Items listed in a dataset:
= = = = =
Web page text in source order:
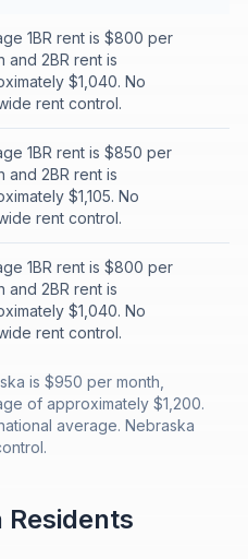
1BR rent is $800 per
and 2BR rent is
$1,040. No
rent control.
1BR rent is $850 per
and 2BR rent is
$1,105. No
rent control.
1BR rent is $800 per
and 2BR rent is
$1,040. No
rent control.
is $950 per month,
of approximately $1,200.
average. Nebraska
Residents
= = = = =
Exercise
Nothing may be altered when you restate the records, but every picture must be dropped.

Response
Web page text in source order:
1BR rent is $800 per
and 2BR rent is
$1,040. No
rent control.
1BR rent is $850 per
and 2BR rent is
$1,105. No
rent control.
1BR rent is $800 per
and 2BR rent is
$1,040. No
rent control.
is $950 per month,
of approximately $1,200.
average. Nebraska
Residents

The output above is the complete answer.